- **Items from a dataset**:
════════════════════

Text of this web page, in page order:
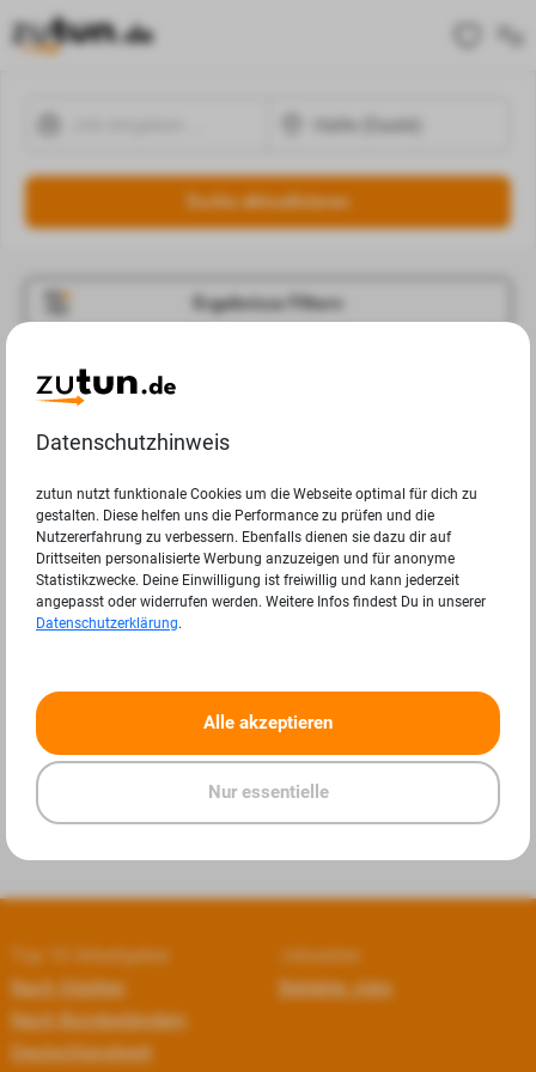
Suche aktualisieren
Ergebnisse Filtern
Jobangebote
Ergebnisse.
« »
Top 10 Arbeitgeber
Nach Städten
Nach Bundesländern
Deutschlandweit
Jobseiten
Beliebte Jobs
Datenschutzhinweis
zutun nutzt funktionale Cookies um die Webseite optimal für dich zu
gestalten. Diese helfen uns die Performance zu prüfen und die
Nutzererfahrung zu verbessern. Ebenfalls dienen sie dazu dir auf
Drittseiten personalisierte Werbung anzuzeigen und für anonyme
Statistikzwecke. Deine Einwilligung ist freiwillig und kann jederzeit
angepasst oder widerrufen werden. Weitere Infos findest Du in unserer
Datenschutzerklärung.
Alle akzeptieren
Nur essentielle
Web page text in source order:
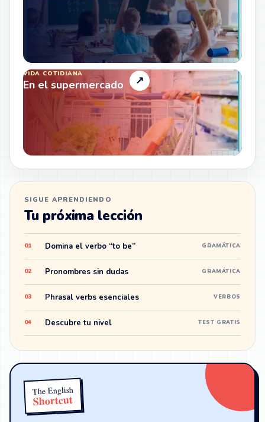
VIDA COTIDIANA
En el supermercado ↗
SIGUE APRENDIENDO
Tu próxima lección
01 Domina el verbo “to be” GRAMÁTICA
02 Pronombres sin dudas GRAMÁTICA
03 Phrasal verbs esenciales VERBOS
04 Descubre tu nivel TEST GRATIS
The English
Shortcut
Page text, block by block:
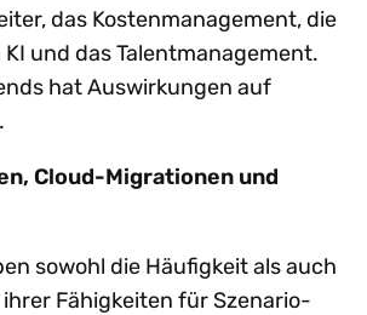
das Kostenmanagement, die
und das Talentmanagement.
hat Auswirkungen auf
Cloud-Migrationen und
sowohl die Häufigkeit als auch
Fähigkeiten für Szenario-
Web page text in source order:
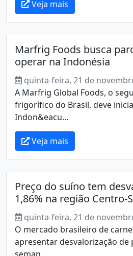
Veja mais
Marfrig Foods busca
operar na Indonésia
quinta-feira, 21 de
A Marfrig Global Foods, o
frigorífico do Brasil, deve
Indon&eacu...
Veja mais
Preço do suíno tem
1,86% na região Centro-
quinta-feira, 21 de
O mercado brasileiro de
apresentar desvalorização de

════════════════════

- **INSTRUCTIONS TO FOLLOW**: Please set down only the lines from the one containing "Nur essentielle" through the end of the entries, exactly as they stand, both ends included and with no pictures.

- **RESPONSE BOX**:
Nur essentielle
Web page text in source order:
VIDA COTIDIANA
En el supermercado ↗
SIGUE APRENDIENDO
Tu próxima lección
01 Domina el verbo “to be” GRAMÁTICA
02 Pronombres sin dudas GRAMÁTICA
03 Phrasal verbs esenciales VERBOS
04 Descubre tu nivel TEST GRATIS
The English
Shortcut
Page text, block by block:
das Kostenmanagement, die
und das Talentmanagement.
hat Auswirkungen auf
Cloud-Migrationen und
sowohl die Häufigkeit als auch
Fähigkeiten für Szenario-
Web page text in source order:
Veja mais
Marfrig Foods busca
operar na Indonésia
quinta-feira, 21 de
A Marfrig Global Foods, o
frigorífico do Brasil, deve
Indon&eacu...
Veja mais
Preço do suíno tem
1,86% na região Centro-
quinta-feira, 21 de
O mercado brasileiro de
apresentar desvalorização de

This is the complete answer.